Subtracting from 29 its product of digits (18), we obtain a palindrome (11).
Adding to 29 its reverse (92), we get a palindrome (121).
29 is nontrivially palindromic in base 4.
29 is an esthetic number in base 6, base 9, base 13 and base 14, because in such bases its adjacent digits differ by 1.
It is a strong prime.
29 is a truncatable prime.
It is a cyclic number.
It is a Sophie Germain prime.
It is a Chen prime.
29 is a Gilda number.
It is a tetranacci number.
It is a Lucas number.
It is a magnanimous number.
It is an alternating number because its digits alternate between even and odd.
29 is an undulating number in base 4.
It is the 12-th Perrin number.
It is a Curzon number.
It is a plaindrome in base 6, base 8, base 10, base 11, base 12, base 13, base 15 and base 16.

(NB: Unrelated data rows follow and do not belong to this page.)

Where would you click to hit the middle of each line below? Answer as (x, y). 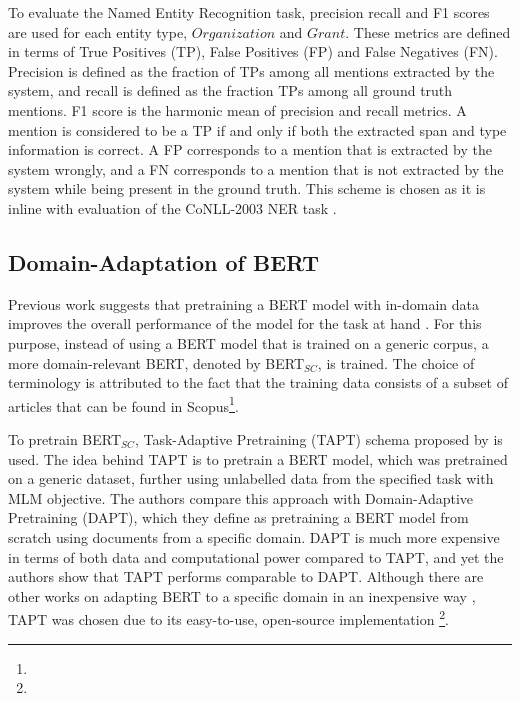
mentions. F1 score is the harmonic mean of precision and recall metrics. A (237, 109)
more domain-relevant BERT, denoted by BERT (156, 362)
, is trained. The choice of (396, 362)
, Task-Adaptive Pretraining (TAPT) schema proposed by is (318, 438)
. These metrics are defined (428, 31)
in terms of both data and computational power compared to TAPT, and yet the (256, 556)
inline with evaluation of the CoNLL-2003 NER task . (172, 207)
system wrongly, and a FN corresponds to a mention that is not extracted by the (256, 168)
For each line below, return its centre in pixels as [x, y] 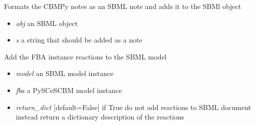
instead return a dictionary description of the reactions [100, 117]
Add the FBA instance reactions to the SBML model [85, 56]
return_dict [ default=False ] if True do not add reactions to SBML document [134, 107]
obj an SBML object [47, 23]
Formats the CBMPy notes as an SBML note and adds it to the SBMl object [123, 6]
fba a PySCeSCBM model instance [69, 90]
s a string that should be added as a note [79, 40]
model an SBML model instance [65, 73]
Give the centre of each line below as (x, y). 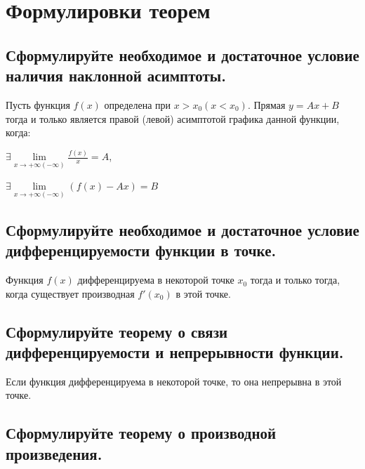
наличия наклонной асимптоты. (116, 75)
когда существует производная (70, 293)
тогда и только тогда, (295, 280)
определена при (138, 104)
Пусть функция (38, 104)
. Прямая (266, 104)
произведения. (54, 453)
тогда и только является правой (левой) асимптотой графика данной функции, (173, 118)
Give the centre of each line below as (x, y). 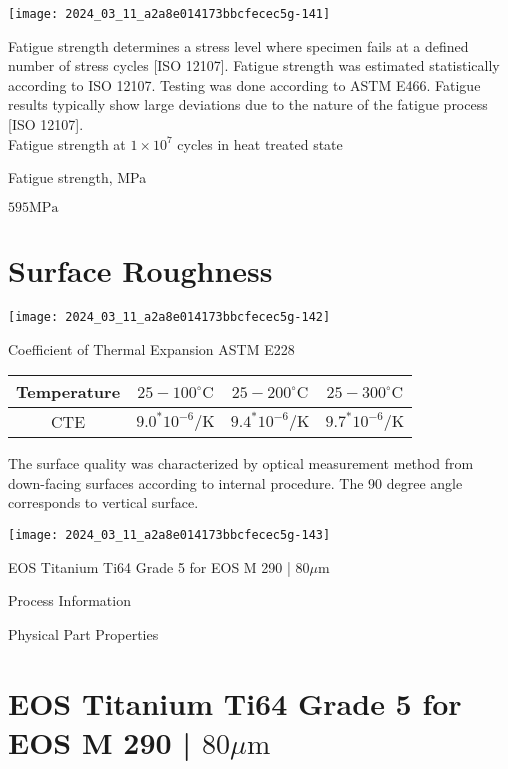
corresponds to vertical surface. (103, 502)
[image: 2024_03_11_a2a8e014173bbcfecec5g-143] (169, 534)
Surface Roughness (140, 270)
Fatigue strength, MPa (77, 177)
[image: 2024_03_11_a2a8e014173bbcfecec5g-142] (169, 316)
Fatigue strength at (67, 143)
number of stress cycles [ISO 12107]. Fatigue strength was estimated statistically (254, 65)
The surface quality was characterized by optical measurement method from (241, 463)
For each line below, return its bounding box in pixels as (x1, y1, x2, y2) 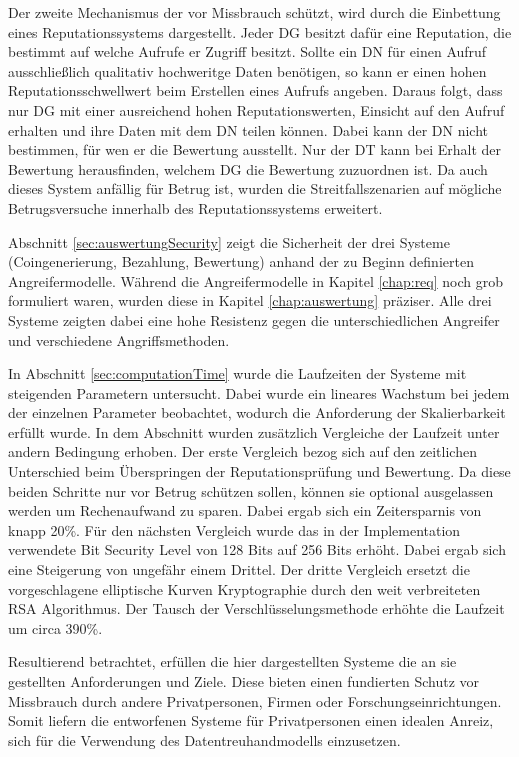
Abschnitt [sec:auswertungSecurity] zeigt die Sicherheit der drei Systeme (8, 231, 450, 252)
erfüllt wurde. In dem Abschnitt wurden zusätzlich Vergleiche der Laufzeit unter (8, 421, 500, 442)
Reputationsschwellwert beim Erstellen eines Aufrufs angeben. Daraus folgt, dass (8, 80, 503, 101)
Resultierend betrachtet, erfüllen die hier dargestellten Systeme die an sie (8, 651, 457, 672)
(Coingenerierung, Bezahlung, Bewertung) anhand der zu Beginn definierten (8, 251, 474, 272)
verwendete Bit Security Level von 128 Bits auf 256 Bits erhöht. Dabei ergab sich (8, 539, 506, 560)
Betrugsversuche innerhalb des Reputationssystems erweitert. (8, 197, 383, 218)
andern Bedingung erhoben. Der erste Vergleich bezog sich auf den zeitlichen (8, 441, 477, 462)
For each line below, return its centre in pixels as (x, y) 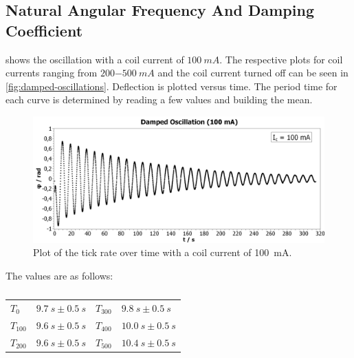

It is a nialpdrome in base 7, base 9 and base 14.
It is a congruent number.
It is a good prime.
It is an amenable number.
29 is an equidigital number, since it uses as much as digits as its factorization.
29 is an evil number, because the sum of its binary digits is even.
The square root of 29 is about 5.3851648071. The cubic root of 29 is about 3.0723168257.